Jokowi Soal Revisi UU Pilkada "Anulir" Putusan MK: Kita Hormati, Itu Biasa Terjadi

ERA.id - Presiden Jokowi menanggapi soal Mahkamah Konstitusi (MK) yang memutuskan soal batas usia dan ambang batas parlemen sebagai syarat pencalonan pilkada dan DPR yang menganulir putusa MK lewat revisi UU Pilkada. Ia menghormati kewenangan dan keputusan MK maupun.
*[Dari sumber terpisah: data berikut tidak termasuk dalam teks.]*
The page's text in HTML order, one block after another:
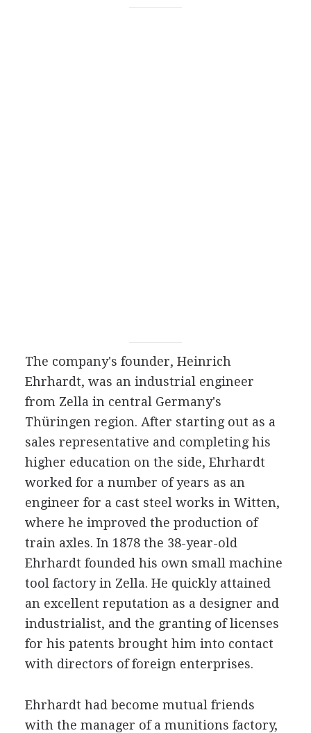
The company's founder, Heinrich
Ehrhardt, was an industrial engineer
from Zella in central Germany's
Thüringen region. After starting out as a
sales representative and completing his
higher education on the side, Ehrhardt
worked for a number of years as an
engineer for a cast steel works in Witten,
where he improved the production of
train axles. In 1878 the 38-year-old
Ehrhardt founded his own small machine
tool factory in Zella. He quickly attained
an excellent reputation as a designer and
industrialist, and the granting of licenses
for his patents brought him into contact
with directors of foreign enterprises.
Ehrhardt had become mutual friends
with the manager of a munitions factory,
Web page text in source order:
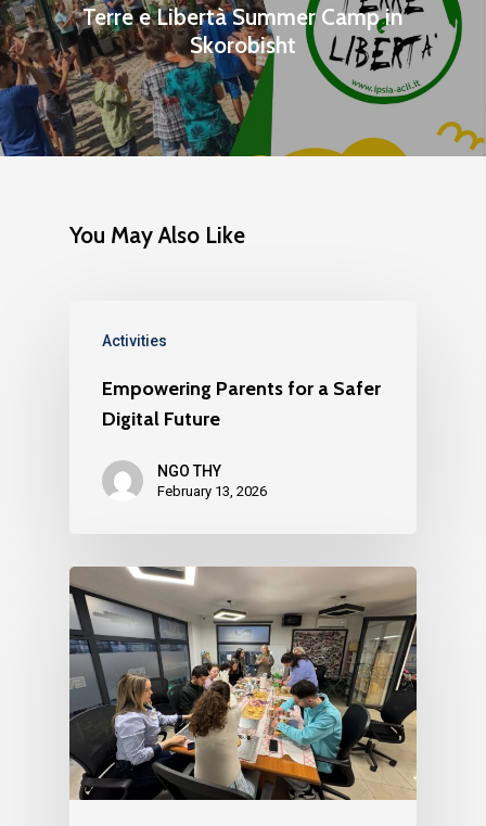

"Kita hormati kewenangan dan keputusan dari masing-masing lembaga negara. Itu proses konstitusional yang biasa terjadi di lembaga-lembaga negara yang kita miliki," kata Jokowi dalam tayangan Youtube Sekretariat Presiden, Jakarta, Rabu (21/8/2024).

Untuk diketahui, Rapat Panja pembahasan Undang-Undang (UU) Pilkada mendadak menyepakati perubahan ambang batas pencalonan kepala daerah dari partai politik hanya berlaku untuk partai non parlemen, atau yang tak punya kursi di DPRD.

Ketentuan itu tercantum dalam daftar invetarisasi masalah (DIM) Pasal 40 UU Pilkada. Awalnya, Tim Ahli Baleg DPR Widodo membacakan isi DIM tersebut.

Dalam paparannya, dia menyampaikan bahwa ambang batas pencalonan kepala daerah dari partai politik yang memiliki kursi di DPRD, tetap mengacu pada UU Pilkada, yaitu 20 persen dari jumlah kursi atau 25 persen dari akumasi suara sah.

"Ketentuan Pasal 40 diubah sehingga berbunyi, partai politik atau gabungan partai politik yang miliki kursi di DPRD dapat mendaftarkan calon jika telah memenuhi persyaratan perolehan paling sedikit 20 persen dari jumlah kursi DPRD atau 25 persen dari akumulasi perolehan suara sah dalam pemilihan umum anggota DPRD di daerah yang bersangkutan," kata Widodo.

Sedangkan untuk partai politik non parlemen, persyaratan pencalonan kepala daerah mengacu pada putusan MK.

"Partai politik atau gabungan partai politik yang tidak memiliki kursi di DPRD provinsi, dapat mendaftarkan calon gubernur dan calon wakil gubernur dengan ketentuan," kata Widodo.

Kemudian, DPR juga menyepakati poin lainnya. Rapat Panja pembahasan revisi UU Pilkada sempat diwarnai perdebatan terkait pasal yang mengatur batas usia calon gubernur dan calon wakil gubernur. Mayoritas fraksi ingin mengacu pada putusan Mahkamah Agung (MA), sedangkan Fraksi PDI Perjuangan berpegang pada putusan Mahkamah Konstitusi (MK).